=== WORK INSTRUCTIONS ===
Every entry below should be reproduced exactly; no picture is to be included.

▬▬▬▬▬▬▬▬▬▬

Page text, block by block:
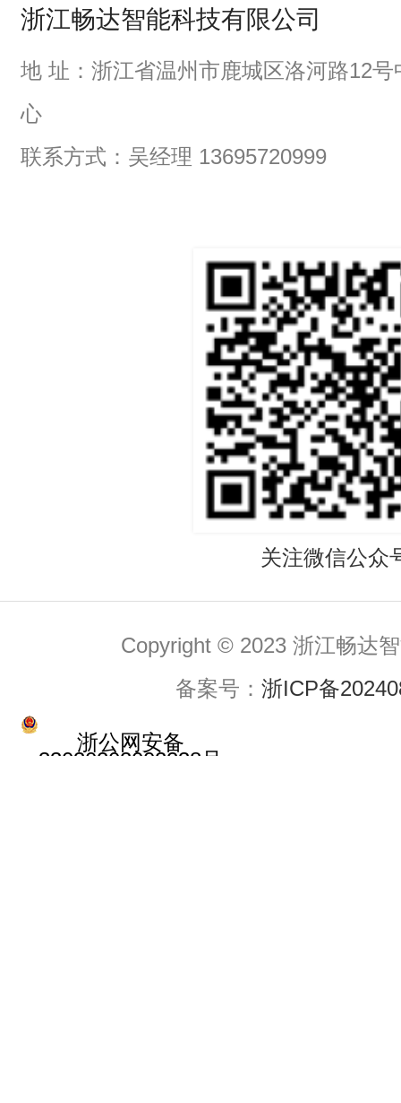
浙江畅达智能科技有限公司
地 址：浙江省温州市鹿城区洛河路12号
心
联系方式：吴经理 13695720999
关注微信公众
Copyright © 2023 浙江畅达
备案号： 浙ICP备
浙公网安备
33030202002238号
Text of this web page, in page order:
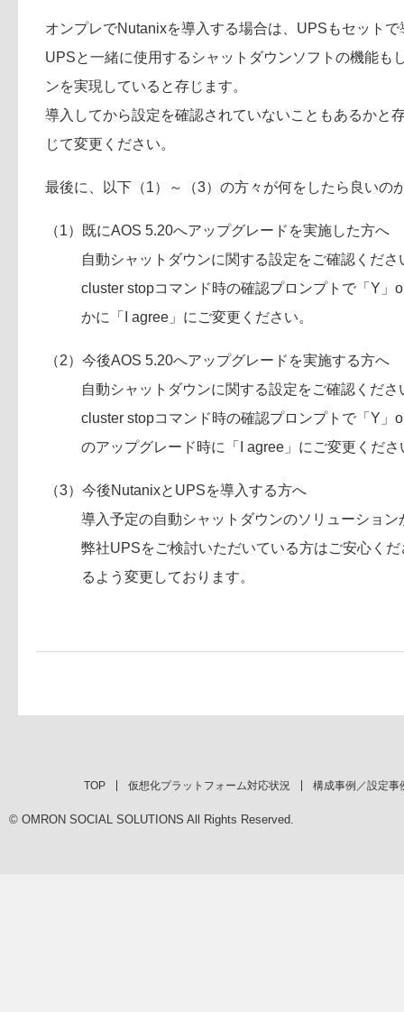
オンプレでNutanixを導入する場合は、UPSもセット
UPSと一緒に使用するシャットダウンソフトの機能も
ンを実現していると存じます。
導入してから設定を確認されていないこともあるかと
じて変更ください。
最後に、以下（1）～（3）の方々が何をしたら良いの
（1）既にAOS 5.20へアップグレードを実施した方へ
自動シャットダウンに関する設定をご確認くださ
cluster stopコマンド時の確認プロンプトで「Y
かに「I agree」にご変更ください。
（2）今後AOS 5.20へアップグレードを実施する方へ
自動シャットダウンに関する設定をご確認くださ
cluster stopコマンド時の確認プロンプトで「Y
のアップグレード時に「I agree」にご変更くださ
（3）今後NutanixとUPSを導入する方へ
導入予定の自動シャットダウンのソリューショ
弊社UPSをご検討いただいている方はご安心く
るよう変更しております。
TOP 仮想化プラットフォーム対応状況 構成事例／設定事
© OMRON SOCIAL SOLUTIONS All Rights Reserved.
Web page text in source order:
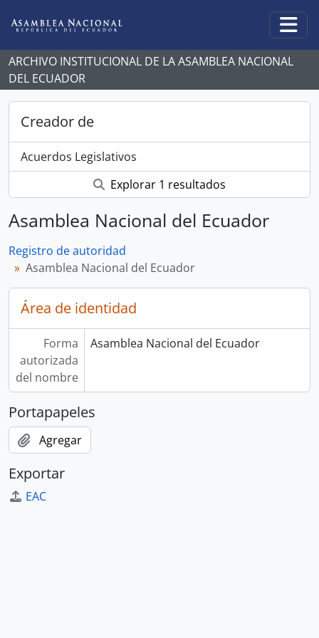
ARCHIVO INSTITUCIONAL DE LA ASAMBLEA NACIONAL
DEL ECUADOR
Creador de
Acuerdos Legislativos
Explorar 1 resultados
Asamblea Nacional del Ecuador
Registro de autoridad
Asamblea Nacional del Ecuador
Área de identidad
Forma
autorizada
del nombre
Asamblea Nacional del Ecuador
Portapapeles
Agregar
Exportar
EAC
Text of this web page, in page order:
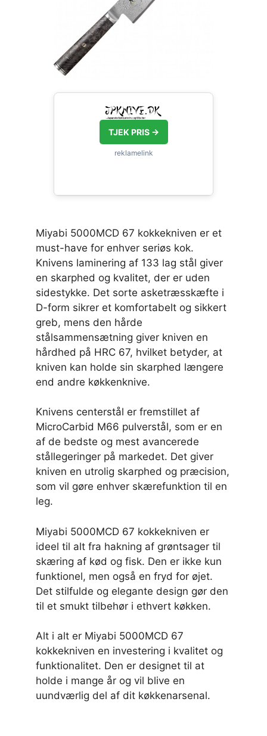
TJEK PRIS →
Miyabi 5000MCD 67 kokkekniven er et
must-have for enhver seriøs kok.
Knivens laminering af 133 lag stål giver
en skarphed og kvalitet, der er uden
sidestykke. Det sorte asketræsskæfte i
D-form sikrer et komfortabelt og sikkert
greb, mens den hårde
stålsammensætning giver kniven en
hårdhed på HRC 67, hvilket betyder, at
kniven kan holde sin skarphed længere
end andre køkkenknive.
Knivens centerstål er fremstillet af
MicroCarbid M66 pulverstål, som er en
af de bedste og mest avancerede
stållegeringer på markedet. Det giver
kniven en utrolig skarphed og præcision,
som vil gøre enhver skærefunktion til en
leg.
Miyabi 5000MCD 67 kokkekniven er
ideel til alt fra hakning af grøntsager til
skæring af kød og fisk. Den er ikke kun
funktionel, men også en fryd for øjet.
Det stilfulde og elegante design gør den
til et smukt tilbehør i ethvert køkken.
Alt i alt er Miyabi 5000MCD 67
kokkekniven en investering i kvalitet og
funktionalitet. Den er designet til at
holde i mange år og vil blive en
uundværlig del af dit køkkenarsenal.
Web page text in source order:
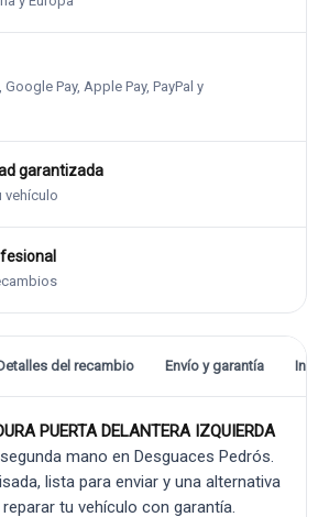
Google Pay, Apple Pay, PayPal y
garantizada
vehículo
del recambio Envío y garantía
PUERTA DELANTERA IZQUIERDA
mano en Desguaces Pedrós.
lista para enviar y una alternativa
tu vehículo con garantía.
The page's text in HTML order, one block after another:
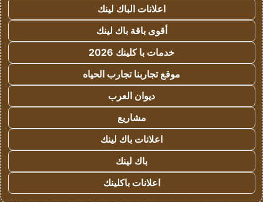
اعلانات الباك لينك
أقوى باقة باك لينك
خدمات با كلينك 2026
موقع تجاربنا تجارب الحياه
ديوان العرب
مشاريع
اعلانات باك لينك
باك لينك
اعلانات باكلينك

▬▬▬▬▬▬▬▬▬▬

=== RESPONSE AREA ===
Page text, block by block:
浙江畅达智能科技有限公司
地 址：浙江省温州市鹿城区洛河路12号
心
联系方式：吴经理 13695720999
关注微信公众
Copyright © 2023 浙江畅达
备案号： 浙ICP备
浙公网安备
33030202002238号
Text of this web page, in page order:
オンプレでNutanixを導入する場合は、UPSもセット
UPSと一緒に使用するシャットダウンソフトの機能も
ンを実現していると存じます。
導入してから設定を確認されていないこともあるかと
じて変更ください。
最後に、以下（1）～（3）の方々が何をしたら良いの
（1）既にAOS 5.20へアップグレードを実施した方へ
自動シャットダウンに関する設定をご確認くださ
cluster stopコマンド時の確認プロンプトで「Y
かに「I agree」にご変更ください。
（2）今後AOS 5.20へアップグレードを実施する方へ
自動シャットダウンに関する設定をご確認くださ
cluster stopコマンド時の確認プロンプトで「Y
のアップグレード時に「I agree」にご変更くださ
（3）今後NutanixとUPSを導入する方へ
導入予定の自動シャットダウンのソリューショ
弊社UPSをご検討いただいている方はご安心く
るよう変更しております。
TOP 仮想化プラットフォーム対応状況 構成事例／設定事
© OMRON SOCIAL SOLUTIONS All Rights Reserved.
Web page text in source order:
ARCHIVO INSTITUCIONAL DE LA ASAMBLEA NACIONAL
DEL ECUADOR
Creador de
Acuerdos Legislativos
Explorar 1 resultados
Asamblea Nacional del Ecuador
Registro de autoridad
Asamblea Nacional del Ecuador
Área de identidad
Forma
autorizada
del nombre
Asamblea Nacional del Ecuador
Portapapeles
Agregar
Exportar
EAC
Text of this web page, in page order:
TJEK PRIS →
Miyabi 5000MCD 67 kokkekniven er et
must-have for enhver seriøs kok.
Knivens laminering af 133 lag stål giver
en skarphed og kvalitet, der er uden
sidestykke. Det sorte asketræsskæfte i
D-form sikrer et komfortabelt og sikkert
greb, mens den hårde
stålsammensætning giver kniven en
hårdhed på HRC 67, hvilket betyder, at
kniven kan holde sin skarphed længere
end andre køkkenknive.
Knivens centerstål er fremstillet af
MicroCarbid M66 pulverstål, som er en
af de bedste og mest avancerede
stållegeringer på markedet. Det giver
kniven en utrolig skarphed og præcision,
som vil gøre enhver skærefunktion til en
leg.
Miyabi 5000MCD 67 kokkekniven er
ideel til alt fra hakning af grøntsager til
skæring af kød og fisk. Den er ikke kun
funktionel, men også en fryd for øjet.
Det stilfulde og elegante design gør den
til et smukt tilbehør i ethvert køkken.
Alt i alt er Miyabi 5000MCD 67
kokkekniven en investering i kvalitet og
funktionalitet. Den er designet til at
holde i mange år og vil blive en
uundværlig del af dit køkkenarsenal.
Web page text in source order:
Google Pay, Apple Pay, PayPal y
garantizada
vehículo
del recambio Envío y garantía
PUERTA DELANTERA IZQUIERDA
mano en Desguaces Pedrós.
lista para enviar y una alternativa
tu vehículo con garantía.
The page's text in HTML order, one block after another:
اعلانات الباك لينك
أقوى باقة باك لينك
خدمات با كلينك 2026
موقع تجاربنا تجارب الحياه
ديوان العرب
مشاريع
اعلانات باك لينك
باك لينك
اعلانات باكلينك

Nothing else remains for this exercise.